Qual foi a maior “loucura de amor” que você já cometeu? Consegue se lembrar?

Bem, pode ter sido uma grande "loucura", mas dificilmente chegará aos pés do que o nova-iorquino George Boldt preparou para a sua esposa, Louise…

Ambos viveram durante os primeiros anos do século XX, em Nova Iorque, e eram MUITO apaixonados. Por sorte, George era um homem financeiramente bastante abastado, por isso não punha limites à sua imaginação quando o assunto era surpreender a mulher!

Para celebrar o aniversário de Louise (e do Dia de São Valentim, já que a esposa nasceu em 14 de fevereiro), o Sr. Boldt decidiu materializar todo o amor que sentia com um gesto que só se vê em contos de fada: comprou uma ilha inteira em homenagem à esposa!

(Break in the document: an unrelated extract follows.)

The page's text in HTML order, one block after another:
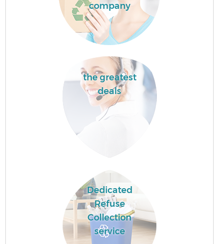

ilha hart história romântica

Conhecida como ilha Hart, ou por alguns como “ilha do Coração”, esta nova propriedade prometia ser um “templo” de amor e tranquilidade para o casal.

Mas, a vida dá voltas, e algumas podem não ser nada divertidas… Em 1904, aos 41 anos, a mulher de George morre devido a um problema cardíaco, pondo fim ao conto de fadas que viviam.

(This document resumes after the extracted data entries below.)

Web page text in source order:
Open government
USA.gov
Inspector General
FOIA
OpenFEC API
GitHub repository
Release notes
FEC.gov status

Em grande depressão, o Sr. Boldt ordena que as obras do castelo que mandara construir no centro da ilha fossem canceladas e nunca mais voltou a pôr os pés naquele lugar…

Mas, em 1977, inspirados pela história de amor frustrada do casal Boldt, a empresa Thousand Island Bridge comprou a ilha e deu continuidade ao projeto inicial de George, terminando de construir o castelo e todos os outros atrativos previstos para a propriedade.

Atualmente, a ilha Hart  - sim, soa mesmo a heart (“coração”, em inglês) – é considerada um dos marcos mais românticos do estado de Nova York! Uma parada obrigatória para todos aqueles que acreditam no amor, mesmo que seja para além desta vida…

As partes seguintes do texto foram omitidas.